C’est difficile de ne pas voir le ridicule dans toute cette histoire de crise.
Il est encore plus difficile d’analyser les fluctuations boursières dans le contexte des nouvelles économiques qui sont traitée par les medias.
Difficile de rester poli et modeste devant tout ce gaspillage, pillage, mensonge, incompétence, politicaillage, ignorance … toujours au nom du sauvetage du système bancaire.
Même si la liste des pays en risque de défaut est connue depuis environ deux ans, incluant Italie, Espagne, Portugal, Grèce, Irlande et d’autres … On nous sert encore ce genre de grands titres dans les medias financiers de Yahoo et CNBC :
There Is No Solution for Europe: Stocks Tumble as Italian Yields Surge; Dow Plunges 400 Points
Daily Ticker
Yields on Italian 10-year debt jumped to 7.4%, a record for the euro era and a level at which other EU members, notably Ireland, Portugal and Greece have required bailouts.
Fears that Italy, the world’s third largest debtor nation, cannot afford its obligations shook world markets, sending investors into the relative safety of the U.S. dollar and Treasurys.
The leader of the far-right Laos Party left the meeting in a huff, screaming that the situation was a “farce,” and that he refused to be a part of political tactical games.
C’est comme s’ils venaient de découvrir cette semaine qu’il y a de graves problèmes en Italie.
Le point mon intervention ici est que même si les ententes et les « deals » qu’ils contemplent fonctionnaient, ça ne règlerait à peu près rien … à mon avis. Les problèmes sont structuraux et nos leaders ne les traitent pas encore pour ce qu’ils sont. Ils ont encore espoir que ce n’est que cyclique et temporaire.

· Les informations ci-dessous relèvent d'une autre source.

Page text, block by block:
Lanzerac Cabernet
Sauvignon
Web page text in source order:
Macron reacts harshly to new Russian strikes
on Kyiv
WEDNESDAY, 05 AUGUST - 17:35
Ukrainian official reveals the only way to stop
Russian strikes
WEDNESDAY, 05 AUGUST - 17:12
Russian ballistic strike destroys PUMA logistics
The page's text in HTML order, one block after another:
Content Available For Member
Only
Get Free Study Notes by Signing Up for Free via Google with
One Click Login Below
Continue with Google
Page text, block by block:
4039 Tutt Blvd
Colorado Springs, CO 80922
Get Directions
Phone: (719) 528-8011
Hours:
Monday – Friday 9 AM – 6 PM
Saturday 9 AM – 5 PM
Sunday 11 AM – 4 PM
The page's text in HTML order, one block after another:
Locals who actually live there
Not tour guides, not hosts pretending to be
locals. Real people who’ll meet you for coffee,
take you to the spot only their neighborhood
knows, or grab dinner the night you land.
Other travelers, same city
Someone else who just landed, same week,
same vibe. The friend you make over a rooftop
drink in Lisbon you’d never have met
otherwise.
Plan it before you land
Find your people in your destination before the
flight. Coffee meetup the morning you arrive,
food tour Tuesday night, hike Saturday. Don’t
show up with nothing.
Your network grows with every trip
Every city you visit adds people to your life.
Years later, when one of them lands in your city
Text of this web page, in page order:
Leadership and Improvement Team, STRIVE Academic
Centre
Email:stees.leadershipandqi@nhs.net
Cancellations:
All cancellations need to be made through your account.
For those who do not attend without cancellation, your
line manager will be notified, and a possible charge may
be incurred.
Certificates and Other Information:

Le risque est immense devant l’absence totale d’interventions adéquates, et il augmente de jour en jour depuis 2008.
C’est révoltant !
Paul Dontigny Jr, M.Sc., CFA
Investissements PDJ

En Europe les marchés se sont repliés grandement dans la dernière année. Par contre le DJ et le S&P500 n’ont pas retracés d’autant. Et même le TSX. Pendant combien de temps encore la Fed pourra-t-elle encore acheter des actions (futures) pour soutenir le marché ? Cela m’intrigue car ils peuvent entrer des chiffres directement et indéfiniment dans leur ordinateur car la Fed est la créatrice de la masse monétaire USD. Quant au TSX, je comprend pas. Est-ce qu’au Canada la même manipulation existe ? Y a pu de logique …
Est-ce que c’est prouvé que la FED achète des actions pour soutenir les marchés? Moi je croyais que la bourse montait parceque les profits montaient…

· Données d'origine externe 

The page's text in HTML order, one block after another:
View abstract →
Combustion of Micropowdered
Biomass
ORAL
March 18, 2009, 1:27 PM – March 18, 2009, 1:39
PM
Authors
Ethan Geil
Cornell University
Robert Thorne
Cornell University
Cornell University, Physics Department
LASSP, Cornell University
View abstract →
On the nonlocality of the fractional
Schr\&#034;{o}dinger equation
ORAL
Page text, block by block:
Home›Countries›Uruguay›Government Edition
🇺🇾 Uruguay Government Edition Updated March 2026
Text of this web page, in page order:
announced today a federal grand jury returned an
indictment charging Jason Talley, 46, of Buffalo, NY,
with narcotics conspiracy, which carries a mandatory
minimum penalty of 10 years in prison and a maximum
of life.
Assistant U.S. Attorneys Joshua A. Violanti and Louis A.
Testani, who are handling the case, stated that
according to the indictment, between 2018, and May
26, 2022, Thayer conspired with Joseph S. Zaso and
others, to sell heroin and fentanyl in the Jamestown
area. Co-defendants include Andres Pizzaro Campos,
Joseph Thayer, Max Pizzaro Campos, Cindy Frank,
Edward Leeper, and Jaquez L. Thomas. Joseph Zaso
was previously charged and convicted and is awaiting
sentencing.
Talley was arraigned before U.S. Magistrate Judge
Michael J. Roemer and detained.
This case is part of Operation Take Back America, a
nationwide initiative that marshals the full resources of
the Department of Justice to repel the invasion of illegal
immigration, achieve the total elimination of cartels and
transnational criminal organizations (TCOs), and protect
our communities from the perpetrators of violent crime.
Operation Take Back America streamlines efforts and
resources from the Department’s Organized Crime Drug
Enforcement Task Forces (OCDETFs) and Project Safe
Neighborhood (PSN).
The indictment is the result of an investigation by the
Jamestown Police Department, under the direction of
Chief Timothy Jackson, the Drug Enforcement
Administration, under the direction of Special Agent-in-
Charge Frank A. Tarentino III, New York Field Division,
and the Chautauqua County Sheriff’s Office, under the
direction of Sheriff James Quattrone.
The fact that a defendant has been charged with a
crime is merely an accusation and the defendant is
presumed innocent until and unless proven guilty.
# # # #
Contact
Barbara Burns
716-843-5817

Admir, c’est prouvé et aussi admis. Sauf qu’on ne peut pas manipuler constamment un marché de cette ampleur. Les investisseurs veulent croire en les illusions qu’on leur présentent. Mais sans soutien organisé, je suis certain qu’on serait beaucoiup plus bas … voir mon article suivant où j’ai répondu à ce genre de questionnement.
Même Jim Cramer se dit dépassé par les événements.
Nous vivons des moments historiques.
C’est fascinant!
Les historiens appeleront cette période historique : » The looting of America » et en fait , avec les tendances actuelles … of the World !
Le TSX profite, il me semble, de son exposition au secteur aurifère et des matières premières en général. Concernant la manipulation, beaucoup pensent que les marchés de l’or et l’argent sont manipulés afin de contenir la dévaluation du dollar US. Qu’en pensez-vous Paul ? Seul le marché actions serait manipulé ? Il me semble que si il y a manipulation, alors elle est générale. Ou bien nous sommes chacun victime d’un biais qui consiste à pense que les marchés sont manipulés lorsque leurs comportements nous semble irrationnels.
J’ai répondu par un nouvel article …
Bonjour. Un article du journal Le Monde décrit bien la situation de l’Italie mais aussi de ses principaux créditeurs dont les banques de France qui détient 105 milliards de ses dettes et 56 milliards par les banques d’Angleterre. Barklays disait que le défaut de l’Iralie entrainerait les banques en Angleterre qui détiennent la créance (Barklays, Lloyds, HSBC et Royal Bank) à genoux probablement sans possibilité de se redresser à moins que parlement voterait un plan spéciale en leur faveur. Cependans le premier ministre Cameron a répété depuis plus d’un an que les plan de sauvetage des banques n’étaient pas une solution et qu’elles devront trouver du capital à l’étranger. Le départ de Berlusconi ne changera rien à la solution. Merci et bonne journée.